- WHAT YOU NEED TO DO -
Leave out the pictures and copy everything else in the entries exactly.

- ENTRIES PROVIDED -
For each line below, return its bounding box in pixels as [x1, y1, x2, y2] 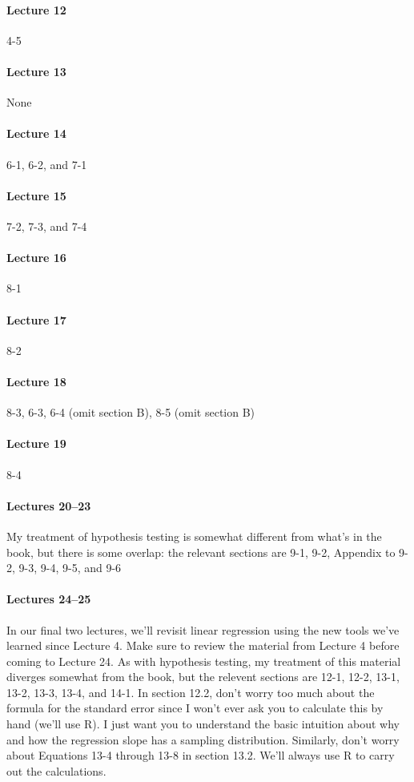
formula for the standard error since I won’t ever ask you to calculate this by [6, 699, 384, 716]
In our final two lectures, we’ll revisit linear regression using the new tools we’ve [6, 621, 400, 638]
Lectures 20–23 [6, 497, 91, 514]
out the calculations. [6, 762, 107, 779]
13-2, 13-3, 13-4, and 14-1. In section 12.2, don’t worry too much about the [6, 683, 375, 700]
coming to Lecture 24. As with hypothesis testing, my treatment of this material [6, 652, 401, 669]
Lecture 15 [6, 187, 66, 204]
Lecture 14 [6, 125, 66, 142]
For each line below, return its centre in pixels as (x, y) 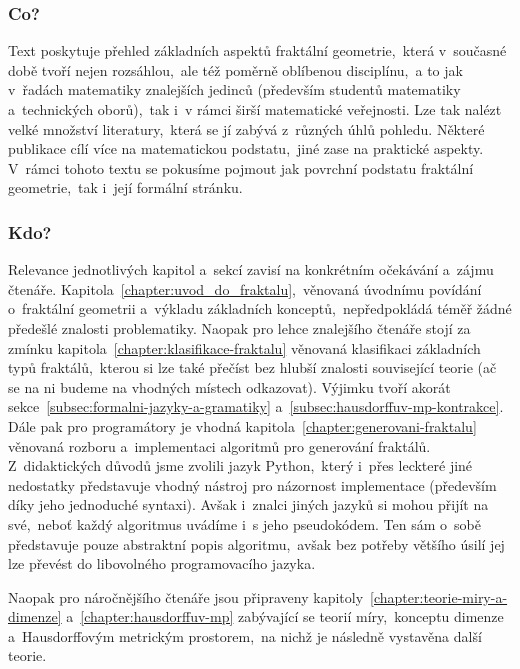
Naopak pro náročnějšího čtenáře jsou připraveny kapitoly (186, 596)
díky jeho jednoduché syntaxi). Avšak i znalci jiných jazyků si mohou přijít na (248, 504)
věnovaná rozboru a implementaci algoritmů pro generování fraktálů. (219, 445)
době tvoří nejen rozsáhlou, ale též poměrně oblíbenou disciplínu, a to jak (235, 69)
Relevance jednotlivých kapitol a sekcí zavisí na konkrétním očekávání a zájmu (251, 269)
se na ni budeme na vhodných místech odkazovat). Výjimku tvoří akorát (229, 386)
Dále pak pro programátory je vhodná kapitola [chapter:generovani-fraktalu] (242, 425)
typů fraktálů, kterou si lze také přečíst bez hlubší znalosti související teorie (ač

- REPLY TO THE TASK -
For each line below, return its bounding box in pixels as [x1, y1, x2, y2] 
formula for the standard error since I won’t ever ask you to calculate this by [6, 699, 384, 716]
In our final two lectures, we’ll revisit linear regression using the new tools we’ve [6, 621, 400, 638]
Lectures 20–23 [6, 497, 91, 514]
out the calculations. [6, 762, 107, 779]
13-2, 13-3, 13-4, and 14-1. In section 12.2, don’t worry too much about the [6, 683, 375, 700]
coming to Lecture 24. As with hypothesis testing, my treatment of this material [6, 652, 401, 669]
Lecture 15 [6, 187, 66, 204]
Lecture 14 [6, 125, 66, 142]
For each line below, return its centre in pixels as (x, y) 
Naopak pro náročnějšího čtenáře jsou připraveny kapitoly (186, 596)
díky jeho jednoduché syntaxi). Avšak i znalci jiných jazyků si mohou přijít na (248, 504)
věnovaná rozboru a implementaci algoritmů pro generování fraktálů. (219, 445)
době tvoří nejen rozsáhlou, ale též poměrně oblíbenou disciplínu, a to jak (235, 69)
Relevance jednotlivých kapitol a sekcí zavisí na konkrétním očekávání a zájmu (251, 269)
se na ni budeme na vhodných místech odkazovat). Výjimku tvoří akorát (229, 386)
Dále pak pro programátory je vhodná kapitola [chapter:generovani-fraktalu] (242, 425)
typů fraktálů, kterou si lze také přečíst bez hlubší znalosti související teorie (ač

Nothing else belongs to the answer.